# zmierzać



## NotNow

A friend and I were making plans.  I became uncomfortable with some of his ideas.  In an email, he wrote _Nie musimy do nieczego zmierzać_.  Does that mean we don't have to make more plans or does it mean that he doesn't want our friendship to end?


----------



## wolfbm1

I think that "zmierzać" means here "starać się osiągnąć jakiś cel" or "dążyć do jakiegoś celu." 
So, you don't have to aim at at anything (niczego). 
It is a bit pessimistic, frustrated statement. Normally, people drive at some purpose.


----------



## NotNow

wolfbm1 said:


> So, you don't have to aim at at anything (niczego).



That's how I interpreted it too, but then I thought otherwise because I didn't know that I was "aiming" at anything in the first place.  He may be frustrated because we can't seem to agree on a place or time to meet.


----------



## jasio

For me the statement is somewhat ambigous indeed without the proper context. 

It may mean a philosophically pessimistic approach to life, as wolfbm1 suggested. But if you were quarreling, it may mean as well that he (or she  ) did not agree with your plans, aims or objectives, as he (or she) understood them. In particular, if your previous statements could have been understood as if you were aiming to and your frendship, threatning with it, suggesting it, or considering it as an option, it could have meant disagreement to this option as well. 

So the context is the king.


----------



## NotNow

We were vaguely talking about our relationship.  He wants to be closer; I am happy with things as they are.


----------



## jasio

NotNow said:


> We were vaguely talking about our relationship.  He wants to be closer; I am happy with things as they are.

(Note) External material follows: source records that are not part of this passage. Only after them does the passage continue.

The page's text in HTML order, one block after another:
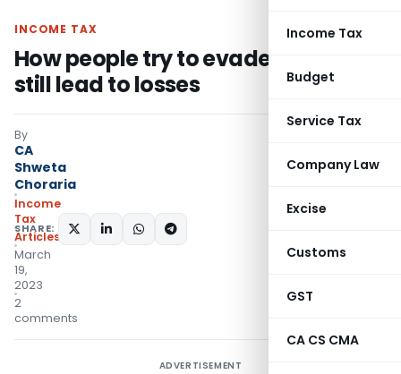
Income Tax
Budget
Service Tax
Company Law
Excise
Customs
GST
CA CS CMA
INCOME TAX
How people try to evade tax but
still lead to losses
By
CA
Shweta
Choraria
Income
Tax
Articles
March
19,
2023
2
comments
SHARE:
ADVERTISEMENT
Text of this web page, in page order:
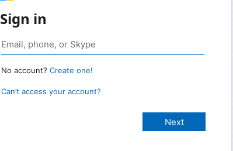
Sign in
No account? Create one!
Can’t access your account?
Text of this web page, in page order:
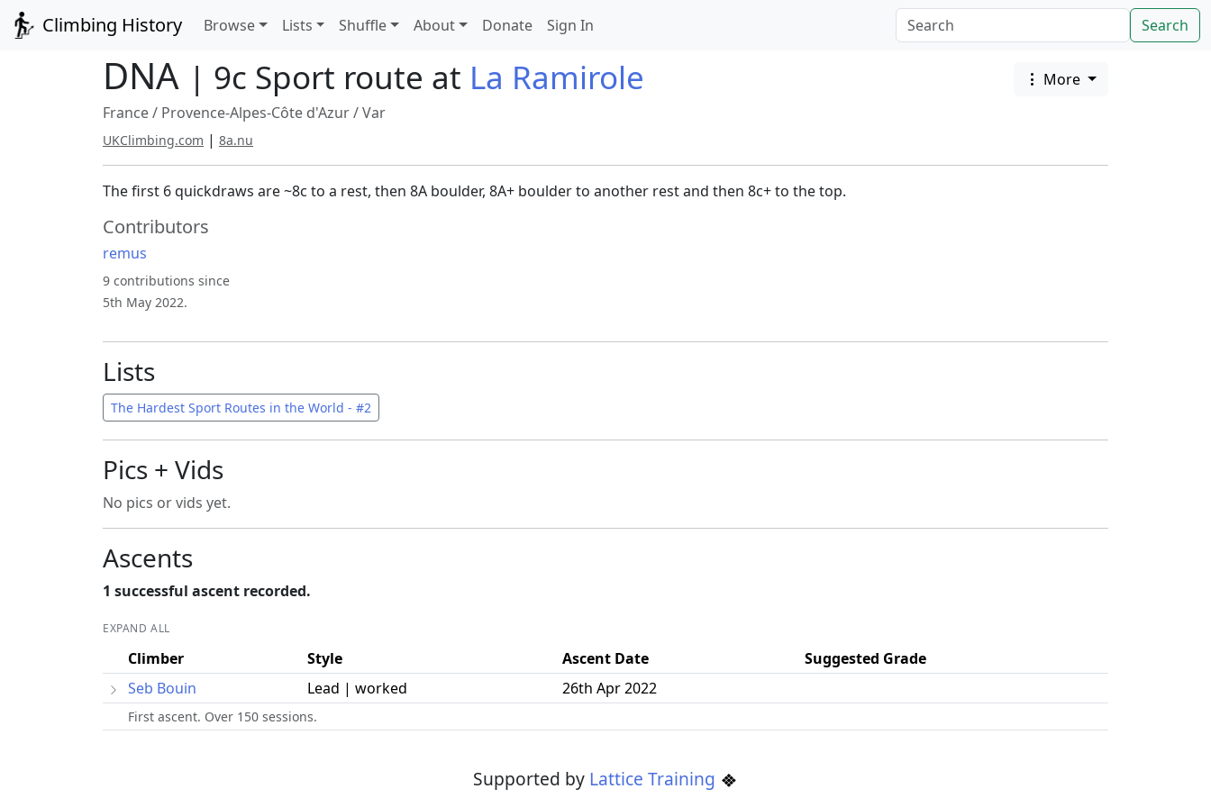
Climbing History Browse Lists Shuffle About Donate Sign In Search
DNA | 9c Sport route at La Ramirole
More
France/ Provence-Alpes-Côte d'Azur/Var
UKClimbing.com | 8a.nu
The first 6 quickdraws are ~8c to a rest, then 8A boulder, 8A+ boulder to another rest and then 8c+ to the top.
Contributors
remus
9 contributions since
5th May 2022.
Lists
The Hardest Sport Routes in the World - #2
Pics + Vids
No pics or vids yet.
Ascents
1 successful ascent recorded.
EXPAND ALL
Climber Style Ascent Date
Suggested Grade
Seb Bouin
Lead | worked 26th Apr 2022
First ascent. Over 150 sessions.
Supported by Lattice Training
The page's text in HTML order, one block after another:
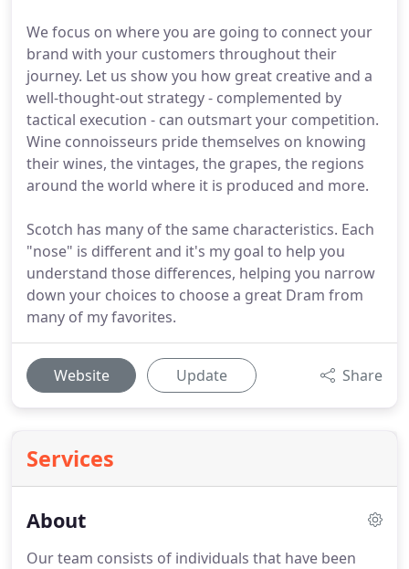
We focus on where you are going to connect your
brand with your customers throughout their
journey. Let us show you how great creative and a
well-thought-out strategy - complemented by
tactical execution - can outsmart your competition.
Wine connoisseurs pride themselves on knowing
their wines, the vintages, the grapes, the regions
around the world where it is produced and more.
Scotch has many of the same characteristics. Each
"nose" is different and it's my goal to help you
understand those differences, helping you narrow
down your choices to choose a great Dram from
many of my favorites.
Website Update Share
Services
About
Our team consists of individuals that have been
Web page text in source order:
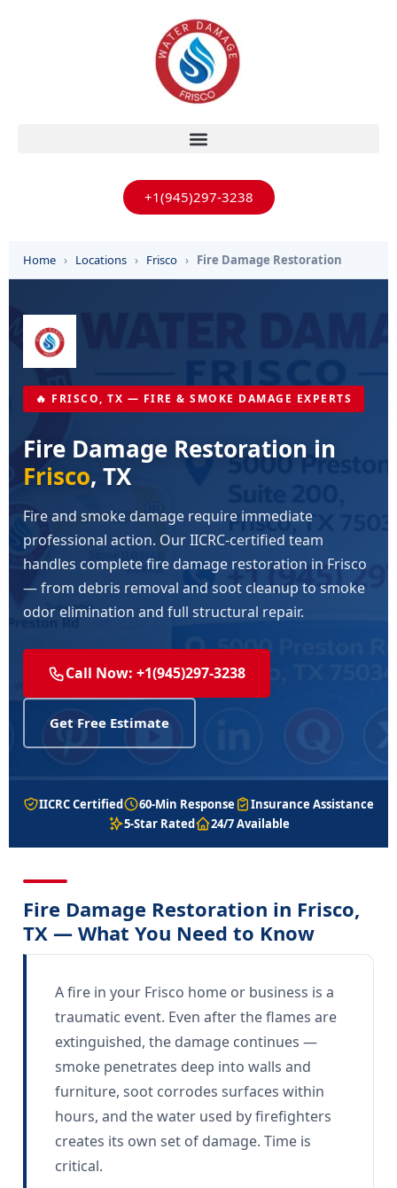
+1(945)297-3238
Home › Locations › Frisco › Fire Damage Restoration
🔥 FRISCO, TX — FIRE & SMOKE DAMAGE EXPERTS
Fire Damage Restoration in
Frisco, TX
Fire and smoke damage require immediate
professional action. Our IICRC-certified team
handles complete fire damage restoration in Frisco
— from debris removal and soot cleanup to smoke
odor elimination and full structural repair.
Call Now: +1(945)297-3238
Get Free Estimate
IICRC Certified 60-Min Response
Insurance Assistance
5-Star Rated
24/7 Available
Fire Damage Restoration in Frisco,
TX — What You Need to Know
A fire in your Frisco home or business is a
traumatic event. Even after the flames are
extinguished, the damage continues —
smoke penetrates deep into walls and
furniture, soot corrodes surfaces within
hours, and the water used by firefighters
creates its own set of damage. Time is
critical.

In this case, I see another option, I didn't think of earlier: he may try to disarm your resistance. With the proportions due, something like 'I will be sleeping on a sofa'.

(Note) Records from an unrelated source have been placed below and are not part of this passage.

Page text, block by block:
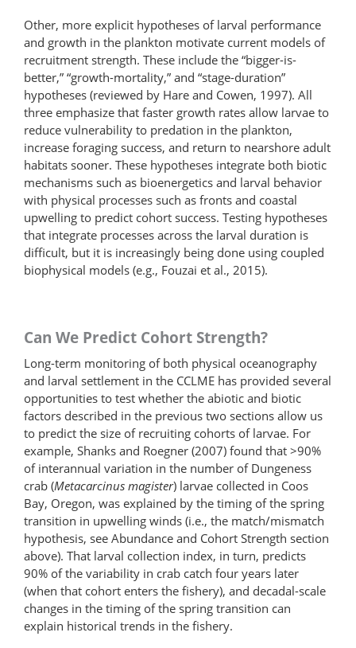
Other, more explicit hypotheses of larval performance
and growth in the plankton motivate current models of
recruitment strength. These include the “bigger-is-
better,” “growth-​mortality,” and “stage-duration”
hypotheses (reviewed by Hare and Cowen, 1997). All
three emphasize that faster growth rates allow larvae to
reduce vulnerability to predation in the plankton,
increase foraging success, and return to nearshore adult
habitats sooner. These hypotheses integrate both biotic
mechanisms such as bioenergetics and larval behavior
with physical processes such as fronts and coastal
upwelling to predict cohort success. Testing hypotheses
that integrate processes across the larval duration is
difficult, but it is increasingly being done using coupled
biophysical models (e.g., Fouzai et al., 2015).
Can We Predict Cohort Strength?
Long-term monitoring of both physical oceanography
and larval settlement in the CCLME has provided several
opportunities to test whether the abiotic and biotic
factors described in the previous two sections allow us
to predict the size of recruiting cohorts of larvae. For
example, Shanks and Roegner (2007) found that >90%
of interannual variation in the number of Dungeness
crab (Metacarcinus magister) larvae collected in Coos
Bay, Oregon, was explained by the timing of the spring
transition in upwelling winds (i.e., the match/mismatch
hypothesis, see Abundance and Cohort Strength section
above). That larval collection index, in turn, predicts
90% of the variability in crab catch four years later
(when that cohort enters the fishery), and decadal-scale
changes in the timing of the spring transition can
explain historical trends in the fishery.
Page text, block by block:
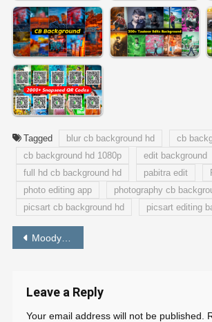
Tagged blur cb background hd
cb
cb background hd 1080p
edit background
full hd cb background hd
pabitra edit
photo editing app
photography cb
picsart cb background hd
picsart editing
Post
Moody Orange Preset Download Free Lightroom – PABITRA EDITOGRAPHY
Leave a Reply
Your email address will not be published.
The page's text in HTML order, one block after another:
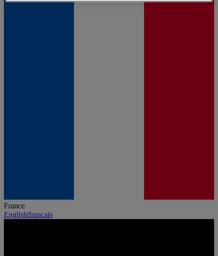
France
English|français
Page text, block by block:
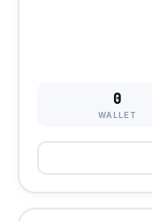
0
WALLET
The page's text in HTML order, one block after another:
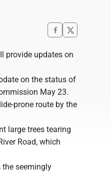
provide updates on
on the status of
May 23.
prone route by the
large trees tearing
Road, which
the seemingly

So many options in one, simple phrase. Shakespeare would be happy.


----------



## NotNow

jasio said:


> So many options in one, simple phrase. Shakespeare would be happy.

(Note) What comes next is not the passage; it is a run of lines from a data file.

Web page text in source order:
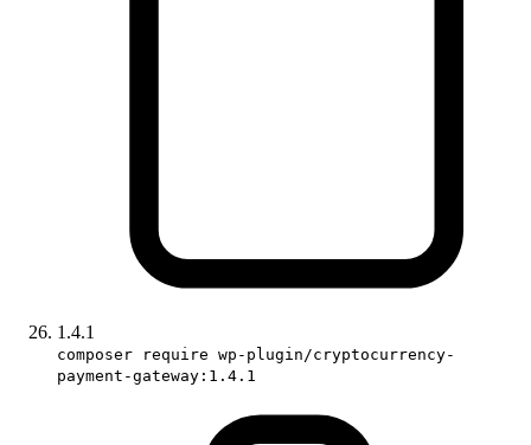
1.4.1
composer require wp-plugin/cryptocurrency-
payment-gateway:1.4.1
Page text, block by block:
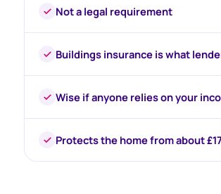
Not a legal requirement
Buildings insurance is what
Wise if anyone relies on your
Protects the home from about
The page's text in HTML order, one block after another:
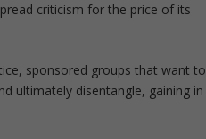
criticism for the price of its
sponsored groups that want to
ultimately disentangle, gaining in
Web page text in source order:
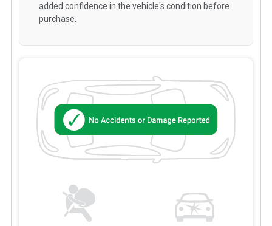
added confidence in the vehicle's condition before
purchase.
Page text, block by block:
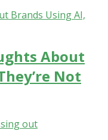
About
Not
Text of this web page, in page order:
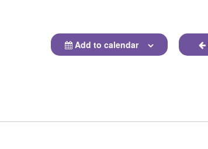
Add to calendar
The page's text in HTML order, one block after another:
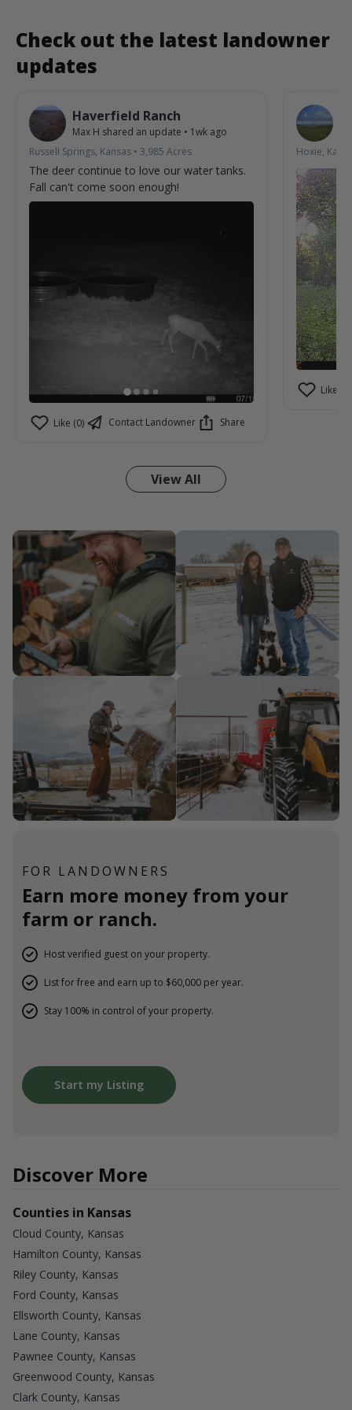
Check out the latest landowner
updates
Haverfield Ranch
Max H shared an update • 1wk ago
Russell Springs, Kansas • 3,985 Acres
The deer continue to love our water tanks.
Fall can't come soon enough!
Like (0) Contact Landowner Share
Hoxie,
Like (2)
View All
FOR LANDOWNERS
Earn more money from your
farm or ranch.
Host verified guest on your property.
List for free and earn up to $60,000 per year.
Stay 100% in control of your property.
Start my Listing
Discover More
Counties in Kansas
Cloud County, Kansas
Hamilton County, Kansas
Riley County, Kansas
Ford County, Kansas
Ellsworth County, Kansas
Lane County, Kansas
Pawnee County, Kansas
Greenwood County, Kansas
Clark County, Kansas

It makes me happy that native speakers find this sentence ambiguous.  Perhaps my Polish isn't as bad as I thought.


----------



## jasio

NotNow said:


> It makes me happy that native speakers find this sentence ambiguous.  Perhaps my Polish isn't as bad as I thought.





Use your Polish whenever you can, and it will keep improving. And ask here when in doubts.


----------